Data extracted from a collection:
########
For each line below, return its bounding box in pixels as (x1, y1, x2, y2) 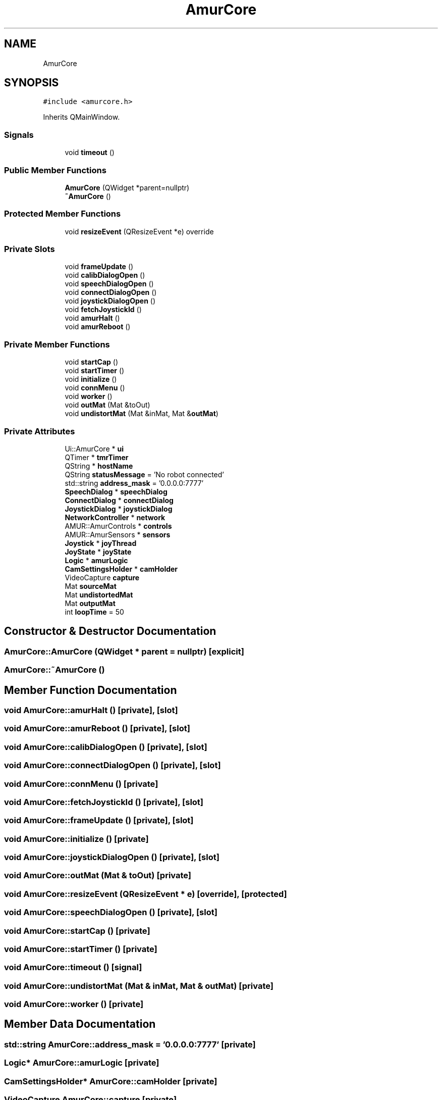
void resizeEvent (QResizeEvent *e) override (65, 227, 214, 236)
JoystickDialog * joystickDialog (65, 504, 173, 513)
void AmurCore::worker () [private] (4, 999, 144, 1009)
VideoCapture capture (65, 573, 140, 582)
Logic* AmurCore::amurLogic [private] (4, 1058, 159, 1068)
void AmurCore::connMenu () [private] (4, 778, 158, 789)
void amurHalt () (65, 314, 120, 323)
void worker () (65, 392, 113, 401)
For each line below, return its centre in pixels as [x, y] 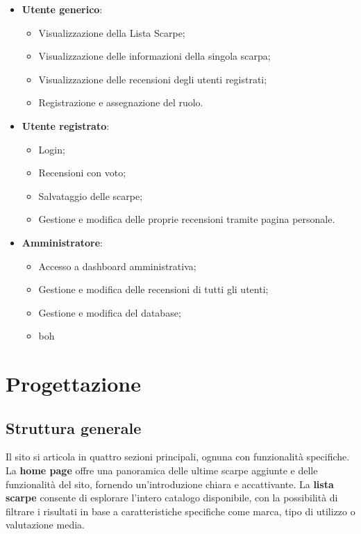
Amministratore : [62, 242]
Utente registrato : [66, 125]
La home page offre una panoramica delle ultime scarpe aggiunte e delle [162, 470]
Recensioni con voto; [82, 173]
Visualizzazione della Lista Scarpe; [112, 32]
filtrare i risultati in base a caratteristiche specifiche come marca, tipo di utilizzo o [180, 511]
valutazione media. [45, 525]
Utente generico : [62, 9]
########
**Directions for this task**
Only the lines from the one with "Utente registrato : [66, 125]" through the end of the data should be printed, each exactly as it appears.

**Expected output**
Utente registrato : [66, 125]
La home page offre una panoramica delle ultime scarpe aggiunte e delle [162, 470]
Recensioni con voto; [82, 173]
Visualizzazione della Lista Scarpe; [112, 32]
filtrare i risultati in base a caratteristiche specifiche come marca, tipo di utilizzo o [180, 511]
valutazione media. [45, 525]
Utente generico : [62, 9]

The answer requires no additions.